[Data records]
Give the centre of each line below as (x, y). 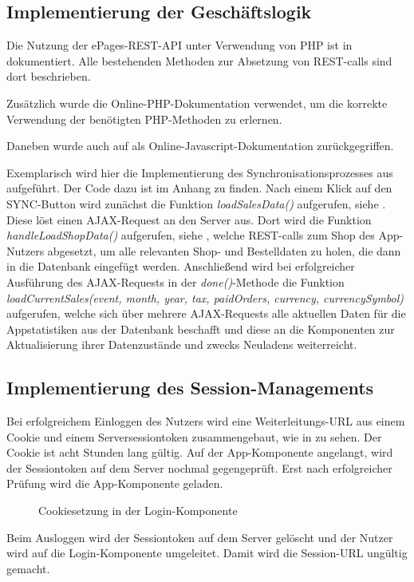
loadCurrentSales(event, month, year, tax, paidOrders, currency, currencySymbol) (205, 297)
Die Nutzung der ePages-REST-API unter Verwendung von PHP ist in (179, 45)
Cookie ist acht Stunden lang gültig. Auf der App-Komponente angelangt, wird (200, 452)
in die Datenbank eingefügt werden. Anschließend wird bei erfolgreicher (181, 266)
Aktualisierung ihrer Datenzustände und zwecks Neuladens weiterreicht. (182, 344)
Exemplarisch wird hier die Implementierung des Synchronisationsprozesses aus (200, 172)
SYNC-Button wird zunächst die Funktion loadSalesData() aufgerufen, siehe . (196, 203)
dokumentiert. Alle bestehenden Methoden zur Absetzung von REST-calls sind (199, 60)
==
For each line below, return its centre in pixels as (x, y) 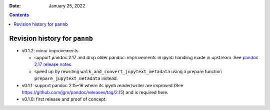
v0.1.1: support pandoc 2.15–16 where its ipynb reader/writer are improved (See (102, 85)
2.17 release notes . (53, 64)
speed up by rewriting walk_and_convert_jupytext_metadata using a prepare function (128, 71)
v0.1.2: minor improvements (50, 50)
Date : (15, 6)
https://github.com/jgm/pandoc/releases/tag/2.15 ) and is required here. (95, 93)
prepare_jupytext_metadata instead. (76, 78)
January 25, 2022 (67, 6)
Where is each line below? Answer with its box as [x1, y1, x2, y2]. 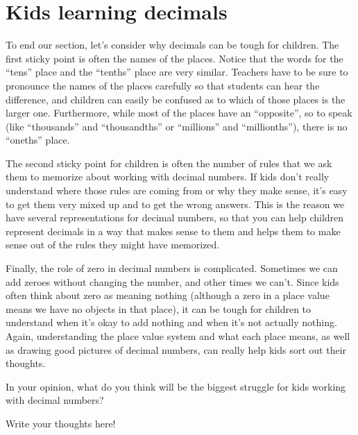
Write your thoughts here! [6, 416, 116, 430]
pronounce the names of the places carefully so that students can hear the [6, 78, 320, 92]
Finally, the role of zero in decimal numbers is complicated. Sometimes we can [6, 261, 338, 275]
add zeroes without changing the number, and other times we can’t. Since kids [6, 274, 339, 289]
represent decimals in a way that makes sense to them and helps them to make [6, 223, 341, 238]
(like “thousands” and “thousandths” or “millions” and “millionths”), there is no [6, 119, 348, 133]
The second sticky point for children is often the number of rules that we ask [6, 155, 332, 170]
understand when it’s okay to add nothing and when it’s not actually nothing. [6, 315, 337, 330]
...
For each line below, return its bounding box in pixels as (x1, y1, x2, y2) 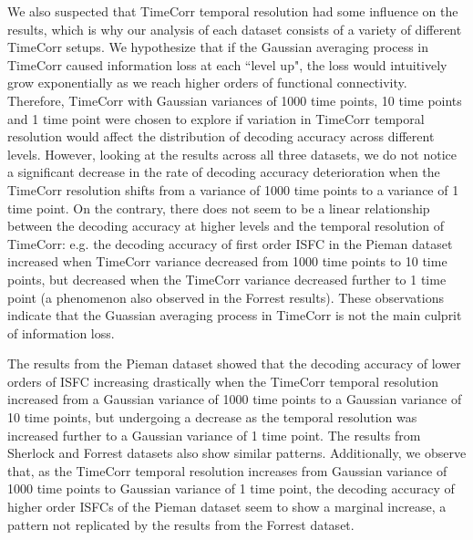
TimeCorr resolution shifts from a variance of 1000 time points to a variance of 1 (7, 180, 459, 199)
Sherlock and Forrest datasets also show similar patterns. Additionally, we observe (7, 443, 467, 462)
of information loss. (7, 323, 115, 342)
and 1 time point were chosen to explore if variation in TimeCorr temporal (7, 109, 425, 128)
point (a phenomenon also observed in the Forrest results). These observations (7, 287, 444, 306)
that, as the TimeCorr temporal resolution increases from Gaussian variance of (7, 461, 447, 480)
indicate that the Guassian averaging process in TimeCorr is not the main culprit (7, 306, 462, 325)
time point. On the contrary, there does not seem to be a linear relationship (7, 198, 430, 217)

* **Activity**
The line above containing "indicate that the", the line containing "time point. On", and every line between them are to be transcribed exactly; no other line is wanted.

* **Written solution**
indicate that the Guassian averaging process in TimeCorr is not the main culprit (7, 306, 462, 325)
time point. On the contrary, there does not seem to be a linear relationship (7, 198, 430, 217)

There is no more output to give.